Menariknya, performa Kane sendiri sebetulnya sempat menghawatirkan di awal musim ini, seolah ingin melanjutkan performa buruknya bersama timnas Inggris di Piala Eropa 2016. Dalam tiga pertandingan awal Tottenham yang melibatkannya, Kane sama sekali tidak berhasil mencetak gol untuk timnya. Dia tampak kelelahan seperti awal musim sebelumnya di mana dia hanya berhasil mencetak satu gol dalam 10 pertandingan awal Spurs di Premier League musim itu.

Namun, segalanya berubah setelah Kane kembali berhasil mencetak gol saat Spurs mengalahkan Stoke City pada September lalu. Dalam 34 pertandingan Spurs di semua kompetisi selanjutnya, Kane berhasil mencetak 34 gol bagi Spurs. Di antara enam hattrick yang diciptakan pemain-pemain di Premier League pada tahun 2017, Kane melakukannya empat kali – salah satunya terjadi saat Kane berhasil mencetak empat gol ke gawang Leicester beberapa waktu lalu. Di tengah-tengah persaingan sengitnya dengan Romelu Lukaku untuk menjadi top skorer Premier League, Kane juga berhasil mencetak delapan gol dalam tiga pertandingan terakhirnya.

Golnya ke gawang Stoke City menjadi awal rentetan golnya musim ini

Saat Maurico Pochettino, pelatih Spurs, mengatakan bahwa Kane saat ini merupakan salah satu penyerang terbaik di dunia karena performanya tersebut, pelatih asal Argentina tersebut tentu saja mempunyai alasan yang cukup jelas.

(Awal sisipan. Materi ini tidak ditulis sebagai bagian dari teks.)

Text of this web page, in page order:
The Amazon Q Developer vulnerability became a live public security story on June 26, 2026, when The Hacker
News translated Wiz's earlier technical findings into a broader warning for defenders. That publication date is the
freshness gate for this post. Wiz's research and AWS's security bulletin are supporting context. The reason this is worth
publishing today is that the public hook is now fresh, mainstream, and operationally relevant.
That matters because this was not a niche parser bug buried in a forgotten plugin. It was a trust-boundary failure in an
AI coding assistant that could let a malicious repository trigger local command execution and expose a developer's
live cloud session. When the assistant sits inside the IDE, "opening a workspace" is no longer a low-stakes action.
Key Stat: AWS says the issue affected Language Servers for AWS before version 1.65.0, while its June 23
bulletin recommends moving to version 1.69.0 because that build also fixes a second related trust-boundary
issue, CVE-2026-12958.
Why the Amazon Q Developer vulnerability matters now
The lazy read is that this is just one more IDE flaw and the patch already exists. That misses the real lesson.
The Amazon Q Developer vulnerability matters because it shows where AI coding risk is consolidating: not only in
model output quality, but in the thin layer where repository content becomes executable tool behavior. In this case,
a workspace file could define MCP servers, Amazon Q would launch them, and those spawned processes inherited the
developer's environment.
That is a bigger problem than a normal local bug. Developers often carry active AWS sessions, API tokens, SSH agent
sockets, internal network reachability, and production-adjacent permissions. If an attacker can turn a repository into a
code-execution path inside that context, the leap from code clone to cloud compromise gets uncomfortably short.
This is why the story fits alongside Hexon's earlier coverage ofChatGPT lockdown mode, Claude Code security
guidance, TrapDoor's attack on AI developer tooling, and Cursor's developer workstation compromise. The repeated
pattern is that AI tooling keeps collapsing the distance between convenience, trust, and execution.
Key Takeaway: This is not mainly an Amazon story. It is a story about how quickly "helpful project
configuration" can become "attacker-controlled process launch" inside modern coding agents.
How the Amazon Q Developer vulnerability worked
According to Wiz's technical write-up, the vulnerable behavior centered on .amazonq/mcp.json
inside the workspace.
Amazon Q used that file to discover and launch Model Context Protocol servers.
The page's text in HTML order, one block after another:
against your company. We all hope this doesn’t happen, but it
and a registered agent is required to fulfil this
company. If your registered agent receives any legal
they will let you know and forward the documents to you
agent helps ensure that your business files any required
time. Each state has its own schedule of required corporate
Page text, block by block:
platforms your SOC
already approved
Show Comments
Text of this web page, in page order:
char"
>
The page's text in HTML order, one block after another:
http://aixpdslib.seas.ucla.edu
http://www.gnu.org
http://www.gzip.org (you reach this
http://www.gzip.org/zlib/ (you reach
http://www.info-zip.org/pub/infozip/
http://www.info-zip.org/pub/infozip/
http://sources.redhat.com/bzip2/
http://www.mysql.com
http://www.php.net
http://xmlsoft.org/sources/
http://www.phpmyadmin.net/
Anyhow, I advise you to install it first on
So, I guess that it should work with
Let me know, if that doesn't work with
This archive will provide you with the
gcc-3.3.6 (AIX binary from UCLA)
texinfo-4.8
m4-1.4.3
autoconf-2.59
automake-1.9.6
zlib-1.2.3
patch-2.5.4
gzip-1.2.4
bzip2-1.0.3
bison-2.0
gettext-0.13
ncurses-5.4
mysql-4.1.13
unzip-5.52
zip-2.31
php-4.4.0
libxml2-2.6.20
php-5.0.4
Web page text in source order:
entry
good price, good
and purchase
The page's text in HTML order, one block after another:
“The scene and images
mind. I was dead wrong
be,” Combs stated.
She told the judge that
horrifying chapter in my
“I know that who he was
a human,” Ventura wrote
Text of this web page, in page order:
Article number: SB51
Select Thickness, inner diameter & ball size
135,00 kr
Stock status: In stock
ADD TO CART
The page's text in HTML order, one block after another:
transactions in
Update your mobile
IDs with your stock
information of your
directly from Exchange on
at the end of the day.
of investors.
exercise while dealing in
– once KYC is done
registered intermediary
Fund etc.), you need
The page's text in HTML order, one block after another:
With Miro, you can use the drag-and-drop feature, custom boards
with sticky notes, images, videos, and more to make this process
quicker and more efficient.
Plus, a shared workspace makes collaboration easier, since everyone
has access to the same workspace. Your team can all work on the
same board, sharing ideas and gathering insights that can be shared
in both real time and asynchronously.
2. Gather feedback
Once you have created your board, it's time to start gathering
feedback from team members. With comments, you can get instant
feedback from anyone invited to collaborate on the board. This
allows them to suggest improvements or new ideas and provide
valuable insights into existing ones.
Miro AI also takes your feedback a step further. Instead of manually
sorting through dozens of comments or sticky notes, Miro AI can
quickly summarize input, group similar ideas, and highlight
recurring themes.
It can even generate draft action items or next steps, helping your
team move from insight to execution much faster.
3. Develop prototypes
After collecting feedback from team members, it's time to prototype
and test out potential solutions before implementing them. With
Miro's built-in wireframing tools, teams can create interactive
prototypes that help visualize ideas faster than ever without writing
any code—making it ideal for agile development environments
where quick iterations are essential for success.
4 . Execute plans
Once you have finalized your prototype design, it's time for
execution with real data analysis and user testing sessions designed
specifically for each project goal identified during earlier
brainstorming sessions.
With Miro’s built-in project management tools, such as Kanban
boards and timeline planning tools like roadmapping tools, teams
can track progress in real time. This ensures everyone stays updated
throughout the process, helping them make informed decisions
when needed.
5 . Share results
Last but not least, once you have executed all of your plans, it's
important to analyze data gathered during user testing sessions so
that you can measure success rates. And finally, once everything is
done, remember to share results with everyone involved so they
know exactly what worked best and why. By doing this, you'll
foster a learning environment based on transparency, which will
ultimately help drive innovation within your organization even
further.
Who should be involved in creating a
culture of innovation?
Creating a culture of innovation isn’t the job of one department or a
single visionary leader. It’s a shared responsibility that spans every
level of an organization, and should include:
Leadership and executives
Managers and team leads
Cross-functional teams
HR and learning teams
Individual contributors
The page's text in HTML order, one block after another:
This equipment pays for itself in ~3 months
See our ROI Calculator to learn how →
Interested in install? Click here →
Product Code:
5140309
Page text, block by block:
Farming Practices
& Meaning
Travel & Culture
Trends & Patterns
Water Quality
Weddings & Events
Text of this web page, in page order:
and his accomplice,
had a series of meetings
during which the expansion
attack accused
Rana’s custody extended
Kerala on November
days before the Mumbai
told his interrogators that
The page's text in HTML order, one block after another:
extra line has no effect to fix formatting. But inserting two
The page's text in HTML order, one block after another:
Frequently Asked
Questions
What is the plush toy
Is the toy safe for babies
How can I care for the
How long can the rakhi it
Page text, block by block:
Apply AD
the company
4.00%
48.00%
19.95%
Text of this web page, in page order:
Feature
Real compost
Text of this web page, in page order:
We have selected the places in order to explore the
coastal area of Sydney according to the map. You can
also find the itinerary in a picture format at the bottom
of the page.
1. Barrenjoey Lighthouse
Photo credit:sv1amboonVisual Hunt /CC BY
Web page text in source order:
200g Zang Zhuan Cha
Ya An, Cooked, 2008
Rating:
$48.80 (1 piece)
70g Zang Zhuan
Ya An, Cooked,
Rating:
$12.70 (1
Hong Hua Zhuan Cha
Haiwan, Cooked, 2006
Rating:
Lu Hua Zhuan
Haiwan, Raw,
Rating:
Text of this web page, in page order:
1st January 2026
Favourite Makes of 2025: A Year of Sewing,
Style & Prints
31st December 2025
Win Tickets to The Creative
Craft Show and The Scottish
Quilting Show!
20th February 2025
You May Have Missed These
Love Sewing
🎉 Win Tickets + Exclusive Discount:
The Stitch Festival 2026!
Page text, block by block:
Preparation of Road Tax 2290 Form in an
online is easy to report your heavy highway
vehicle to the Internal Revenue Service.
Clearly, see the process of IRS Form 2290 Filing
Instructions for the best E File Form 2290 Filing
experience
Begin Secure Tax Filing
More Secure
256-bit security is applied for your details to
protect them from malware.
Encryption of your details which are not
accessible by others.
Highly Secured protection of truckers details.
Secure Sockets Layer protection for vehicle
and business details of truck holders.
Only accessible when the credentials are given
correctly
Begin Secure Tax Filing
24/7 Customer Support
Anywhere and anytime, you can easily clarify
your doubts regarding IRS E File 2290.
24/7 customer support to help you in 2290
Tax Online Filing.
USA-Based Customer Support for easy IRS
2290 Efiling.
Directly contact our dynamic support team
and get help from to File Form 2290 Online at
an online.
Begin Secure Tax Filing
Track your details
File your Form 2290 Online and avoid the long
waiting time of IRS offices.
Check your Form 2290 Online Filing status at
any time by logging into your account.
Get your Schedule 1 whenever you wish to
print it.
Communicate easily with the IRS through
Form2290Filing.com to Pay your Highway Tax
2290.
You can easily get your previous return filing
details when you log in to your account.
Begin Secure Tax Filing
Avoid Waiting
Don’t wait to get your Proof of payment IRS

Pasalnya, Kane tidak hanya sekadar mencetak gol, tetapi dia juga terus mencetak gol dengan tingkat konsistensi yang begitu luar biasa.

Kane tidak hanya sekadar mencetak gol, tetapi dia juga terus mencetak gol dengan tingkat konsistensi yang begitu luar biasa

Di Premier League musim ini, jika dibandingkan dengan penyerang-penyerang top lainnya, seperti Diego Costa, Romelu Lukaku, hingga Sergio Aguero, Kane merupakan penyerang yang paling jarang menyia-nyiakan peluang. Secara keseluruhan dia melakukan 86 kali percobaan tembakan ke arah gawang, di mana 65% mengarah tepat sasaran dan 29 di antaranya berhasil menjadi gol untuk timnya.

Menariknya, prestasi Kane ternyata tidak hanya berhenti sampai di situ. Di jajaran top liga Eropa saat ini, Kane hanya kalah dari Edinson Cavani (PSG), Alexander Lacazette (Lyon), dan Lionel Messi (Barcelona) menyoal rata-rata waktu yang diperlukan untuk mencetak gol. Messi rata-rata membutuhkan waktu 77 menit untuk mencetak gol, Cavani membutuhkan waktu 85 menit, Lacazette membutuhkan waktu 86 menit, dan Kane sendiri membutuhkan waktu 87 menit. Pencapaian Kane tersebut tentu tergolong mengejutkan: Ia hanya membutuhkan 10 menit lebih banyak daripada Lionel Messi, bomber paling tajam di dunia, untuk terus mencetak gol di kompetisi paling sengit di dunia.